*Your task*: Copy each line of the listing where the word "nemovitostí" can be found.

*Data for this exercise*:
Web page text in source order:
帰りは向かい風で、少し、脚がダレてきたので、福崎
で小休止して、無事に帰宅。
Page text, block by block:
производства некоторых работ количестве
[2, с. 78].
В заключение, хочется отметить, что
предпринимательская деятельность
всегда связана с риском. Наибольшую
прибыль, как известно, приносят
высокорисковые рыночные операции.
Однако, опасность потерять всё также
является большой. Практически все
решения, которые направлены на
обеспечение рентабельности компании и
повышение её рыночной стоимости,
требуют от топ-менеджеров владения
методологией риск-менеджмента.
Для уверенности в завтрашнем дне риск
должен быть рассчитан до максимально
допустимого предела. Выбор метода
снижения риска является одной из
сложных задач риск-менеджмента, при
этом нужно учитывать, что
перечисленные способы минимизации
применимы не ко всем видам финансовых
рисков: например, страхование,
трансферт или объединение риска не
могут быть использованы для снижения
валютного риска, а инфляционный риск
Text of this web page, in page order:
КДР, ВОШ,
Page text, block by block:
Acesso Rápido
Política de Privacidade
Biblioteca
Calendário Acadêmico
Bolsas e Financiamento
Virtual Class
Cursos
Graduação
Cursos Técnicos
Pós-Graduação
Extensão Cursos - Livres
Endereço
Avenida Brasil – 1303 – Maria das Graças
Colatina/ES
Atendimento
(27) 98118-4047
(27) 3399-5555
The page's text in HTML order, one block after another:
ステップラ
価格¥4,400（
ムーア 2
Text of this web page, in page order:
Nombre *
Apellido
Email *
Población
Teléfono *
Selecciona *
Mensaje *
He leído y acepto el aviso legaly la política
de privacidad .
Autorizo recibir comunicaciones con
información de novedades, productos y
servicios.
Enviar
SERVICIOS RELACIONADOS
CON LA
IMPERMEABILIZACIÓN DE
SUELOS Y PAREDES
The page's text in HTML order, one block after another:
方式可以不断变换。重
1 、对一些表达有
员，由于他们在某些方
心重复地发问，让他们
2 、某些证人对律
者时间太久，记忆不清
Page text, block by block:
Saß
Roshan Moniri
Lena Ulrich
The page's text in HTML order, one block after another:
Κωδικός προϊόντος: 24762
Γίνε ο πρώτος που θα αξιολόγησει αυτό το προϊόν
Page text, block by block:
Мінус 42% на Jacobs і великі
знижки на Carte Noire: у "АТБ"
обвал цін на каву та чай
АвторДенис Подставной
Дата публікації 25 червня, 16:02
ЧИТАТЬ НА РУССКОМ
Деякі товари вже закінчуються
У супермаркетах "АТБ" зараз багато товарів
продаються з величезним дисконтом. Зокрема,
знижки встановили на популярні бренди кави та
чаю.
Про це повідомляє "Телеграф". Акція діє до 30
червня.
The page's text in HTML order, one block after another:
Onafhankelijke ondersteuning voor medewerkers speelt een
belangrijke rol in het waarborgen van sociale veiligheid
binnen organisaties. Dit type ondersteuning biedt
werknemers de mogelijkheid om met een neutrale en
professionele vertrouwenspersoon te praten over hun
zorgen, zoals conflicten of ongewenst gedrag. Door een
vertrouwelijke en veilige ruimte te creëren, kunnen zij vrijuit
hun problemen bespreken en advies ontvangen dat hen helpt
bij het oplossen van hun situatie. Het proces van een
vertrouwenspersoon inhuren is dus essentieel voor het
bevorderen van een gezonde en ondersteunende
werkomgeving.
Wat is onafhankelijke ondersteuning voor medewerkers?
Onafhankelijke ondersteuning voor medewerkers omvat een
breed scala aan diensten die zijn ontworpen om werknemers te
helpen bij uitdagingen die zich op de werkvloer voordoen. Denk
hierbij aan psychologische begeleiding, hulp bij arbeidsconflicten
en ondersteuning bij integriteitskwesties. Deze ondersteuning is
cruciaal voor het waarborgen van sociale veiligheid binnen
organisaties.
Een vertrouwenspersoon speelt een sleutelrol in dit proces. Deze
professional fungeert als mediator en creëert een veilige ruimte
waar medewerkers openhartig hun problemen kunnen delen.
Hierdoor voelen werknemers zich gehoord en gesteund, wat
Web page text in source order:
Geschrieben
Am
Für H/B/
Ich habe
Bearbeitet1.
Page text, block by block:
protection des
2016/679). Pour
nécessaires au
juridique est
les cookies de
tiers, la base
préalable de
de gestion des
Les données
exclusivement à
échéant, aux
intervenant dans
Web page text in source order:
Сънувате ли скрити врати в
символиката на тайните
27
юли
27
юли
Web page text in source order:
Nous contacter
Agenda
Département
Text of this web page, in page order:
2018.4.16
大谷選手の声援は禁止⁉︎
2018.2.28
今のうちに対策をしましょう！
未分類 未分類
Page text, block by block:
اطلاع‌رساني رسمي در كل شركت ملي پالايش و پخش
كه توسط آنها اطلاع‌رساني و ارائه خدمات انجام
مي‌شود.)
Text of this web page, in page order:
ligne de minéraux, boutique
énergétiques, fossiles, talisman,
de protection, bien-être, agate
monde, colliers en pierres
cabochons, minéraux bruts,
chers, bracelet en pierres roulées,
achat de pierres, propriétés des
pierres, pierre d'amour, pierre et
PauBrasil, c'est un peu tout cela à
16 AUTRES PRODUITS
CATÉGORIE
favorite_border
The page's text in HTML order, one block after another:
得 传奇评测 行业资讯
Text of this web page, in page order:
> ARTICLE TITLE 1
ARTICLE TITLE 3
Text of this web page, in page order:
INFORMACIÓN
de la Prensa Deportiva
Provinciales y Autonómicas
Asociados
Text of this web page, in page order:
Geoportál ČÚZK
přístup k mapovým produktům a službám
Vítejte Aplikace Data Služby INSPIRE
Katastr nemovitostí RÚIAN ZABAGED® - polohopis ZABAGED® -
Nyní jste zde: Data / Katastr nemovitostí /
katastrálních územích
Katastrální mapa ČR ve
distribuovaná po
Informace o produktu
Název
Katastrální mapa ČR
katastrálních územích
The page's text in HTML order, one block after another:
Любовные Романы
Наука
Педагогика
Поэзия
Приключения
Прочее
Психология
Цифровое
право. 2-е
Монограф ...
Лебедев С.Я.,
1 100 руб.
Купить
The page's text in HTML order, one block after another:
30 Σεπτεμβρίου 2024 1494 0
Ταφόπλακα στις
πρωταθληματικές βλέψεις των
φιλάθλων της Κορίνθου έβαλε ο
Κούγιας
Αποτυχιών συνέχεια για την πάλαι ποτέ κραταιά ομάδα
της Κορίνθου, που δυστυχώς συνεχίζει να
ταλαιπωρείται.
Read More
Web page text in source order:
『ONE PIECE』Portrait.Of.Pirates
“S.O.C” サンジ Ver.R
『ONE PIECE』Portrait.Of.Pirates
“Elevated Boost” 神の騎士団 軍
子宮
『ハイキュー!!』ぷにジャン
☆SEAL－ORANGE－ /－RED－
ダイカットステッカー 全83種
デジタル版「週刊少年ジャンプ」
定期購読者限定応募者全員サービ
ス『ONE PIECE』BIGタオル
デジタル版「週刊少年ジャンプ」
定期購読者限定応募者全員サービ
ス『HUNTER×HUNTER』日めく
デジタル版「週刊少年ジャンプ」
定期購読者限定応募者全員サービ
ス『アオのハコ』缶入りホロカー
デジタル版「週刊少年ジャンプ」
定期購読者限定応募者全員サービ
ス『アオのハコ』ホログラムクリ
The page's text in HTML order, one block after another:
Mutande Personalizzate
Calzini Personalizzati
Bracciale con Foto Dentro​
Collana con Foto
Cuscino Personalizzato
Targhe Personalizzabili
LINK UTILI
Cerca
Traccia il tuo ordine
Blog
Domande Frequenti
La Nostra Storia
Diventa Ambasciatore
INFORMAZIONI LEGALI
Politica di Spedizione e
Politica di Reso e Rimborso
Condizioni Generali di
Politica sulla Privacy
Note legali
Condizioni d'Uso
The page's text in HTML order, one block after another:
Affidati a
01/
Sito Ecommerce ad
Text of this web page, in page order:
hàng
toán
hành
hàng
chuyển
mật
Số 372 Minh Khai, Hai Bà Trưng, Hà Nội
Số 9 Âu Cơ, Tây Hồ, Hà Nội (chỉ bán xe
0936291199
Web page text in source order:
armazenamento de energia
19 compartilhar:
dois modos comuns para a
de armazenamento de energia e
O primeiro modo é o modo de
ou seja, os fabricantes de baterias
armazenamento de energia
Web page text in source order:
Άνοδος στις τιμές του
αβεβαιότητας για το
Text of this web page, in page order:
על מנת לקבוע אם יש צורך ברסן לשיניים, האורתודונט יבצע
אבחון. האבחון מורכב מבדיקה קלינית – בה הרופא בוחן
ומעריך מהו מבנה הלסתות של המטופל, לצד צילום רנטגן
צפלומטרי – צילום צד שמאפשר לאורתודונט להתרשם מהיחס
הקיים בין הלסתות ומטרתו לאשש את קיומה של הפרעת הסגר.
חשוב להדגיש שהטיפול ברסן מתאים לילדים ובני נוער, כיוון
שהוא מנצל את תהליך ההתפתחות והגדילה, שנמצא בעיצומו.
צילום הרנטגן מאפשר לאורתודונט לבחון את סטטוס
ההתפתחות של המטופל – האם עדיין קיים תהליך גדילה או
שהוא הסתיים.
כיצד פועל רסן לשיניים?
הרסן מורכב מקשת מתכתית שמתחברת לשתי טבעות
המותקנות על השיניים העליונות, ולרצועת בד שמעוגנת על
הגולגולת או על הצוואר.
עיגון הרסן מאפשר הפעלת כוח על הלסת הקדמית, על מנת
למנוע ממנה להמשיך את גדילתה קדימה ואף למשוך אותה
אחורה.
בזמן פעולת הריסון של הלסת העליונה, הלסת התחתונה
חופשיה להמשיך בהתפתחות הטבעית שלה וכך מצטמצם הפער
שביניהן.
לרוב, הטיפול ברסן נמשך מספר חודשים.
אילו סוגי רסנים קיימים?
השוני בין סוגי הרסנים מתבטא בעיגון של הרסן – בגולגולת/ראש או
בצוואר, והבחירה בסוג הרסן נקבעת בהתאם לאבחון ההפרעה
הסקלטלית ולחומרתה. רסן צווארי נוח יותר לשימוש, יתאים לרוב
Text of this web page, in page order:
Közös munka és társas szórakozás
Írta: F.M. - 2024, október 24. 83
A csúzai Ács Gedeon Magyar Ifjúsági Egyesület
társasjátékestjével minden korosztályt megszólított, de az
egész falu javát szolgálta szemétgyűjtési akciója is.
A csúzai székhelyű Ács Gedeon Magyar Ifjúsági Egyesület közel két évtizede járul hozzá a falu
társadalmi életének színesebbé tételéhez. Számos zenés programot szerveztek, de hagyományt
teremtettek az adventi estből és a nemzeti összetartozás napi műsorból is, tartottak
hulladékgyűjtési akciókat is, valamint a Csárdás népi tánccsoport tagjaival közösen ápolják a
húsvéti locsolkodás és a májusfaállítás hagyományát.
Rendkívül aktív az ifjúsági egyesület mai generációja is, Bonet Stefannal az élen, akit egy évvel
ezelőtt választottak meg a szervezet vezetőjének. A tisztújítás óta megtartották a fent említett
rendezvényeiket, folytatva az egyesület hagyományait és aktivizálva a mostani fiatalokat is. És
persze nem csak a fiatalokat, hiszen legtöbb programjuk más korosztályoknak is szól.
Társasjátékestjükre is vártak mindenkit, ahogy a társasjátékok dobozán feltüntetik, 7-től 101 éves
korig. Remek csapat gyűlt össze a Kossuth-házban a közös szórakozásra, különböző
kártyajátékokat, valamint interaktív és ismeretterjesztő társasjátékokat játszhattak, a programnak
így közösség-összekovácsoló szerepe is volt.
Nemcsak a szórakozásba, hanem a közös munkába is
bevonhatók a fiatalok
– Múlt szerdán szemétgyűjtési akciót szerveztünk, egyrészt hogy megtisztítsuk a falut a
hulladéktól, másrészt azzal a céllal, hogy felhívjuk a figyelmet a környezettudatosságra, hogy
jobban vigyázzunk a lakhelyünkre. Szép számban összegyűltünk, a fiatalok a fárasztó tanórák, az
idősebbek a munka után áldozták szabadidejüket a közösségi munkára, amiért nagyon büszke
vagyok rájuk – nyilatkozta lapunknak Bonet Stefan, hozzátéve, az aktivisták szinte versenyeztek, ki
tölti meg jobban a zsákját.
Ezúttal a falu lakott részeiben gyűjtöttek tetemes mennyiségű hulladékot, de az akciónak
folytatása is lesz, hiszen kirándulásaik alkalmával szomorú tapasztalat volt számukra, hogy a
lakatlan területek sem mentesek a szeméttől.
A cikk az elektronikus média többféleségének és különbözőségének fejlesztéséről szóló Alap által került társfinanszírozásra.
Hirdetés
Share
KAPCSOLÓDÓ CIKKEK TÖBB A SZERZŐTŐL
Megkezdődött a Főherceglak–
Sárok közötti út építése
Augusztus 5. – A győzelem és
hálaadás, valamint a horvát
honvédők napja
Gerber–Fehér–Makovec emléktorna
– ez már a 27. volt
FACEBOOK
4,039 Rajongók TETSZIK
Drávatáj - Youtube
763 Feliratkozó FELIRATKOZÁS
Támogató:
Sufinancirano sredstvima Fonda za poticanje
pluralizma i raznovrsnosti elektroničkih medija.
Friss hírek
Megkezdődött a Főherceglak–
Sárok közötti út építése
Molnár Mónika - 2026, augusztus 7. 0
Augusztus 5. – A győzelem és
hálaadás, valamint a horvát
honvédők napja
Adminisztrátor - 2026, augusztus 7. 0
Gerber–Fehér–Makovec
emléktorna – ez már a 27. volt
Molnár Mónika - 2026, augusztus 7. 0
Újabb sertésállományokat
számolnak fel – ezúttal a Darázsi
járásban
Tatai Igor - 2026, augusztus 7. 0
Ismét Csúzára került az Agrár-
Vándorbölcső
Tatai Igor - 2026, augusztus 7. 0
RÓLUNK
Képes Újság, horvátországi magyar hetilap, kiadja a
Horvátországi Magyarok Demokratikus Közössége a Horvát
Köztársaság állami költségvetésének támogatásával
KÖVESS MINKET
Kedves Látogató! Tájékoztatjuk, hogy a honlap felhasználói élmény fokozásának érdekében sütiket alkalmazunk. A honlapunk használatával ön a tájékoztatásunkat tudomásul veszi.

*Exercise response*:
Katastr nemovitostí RÚIAN ZABAGED® - polohopis ZABAGED® -
Nyní jste zde: Data / Katastr nemovitostí /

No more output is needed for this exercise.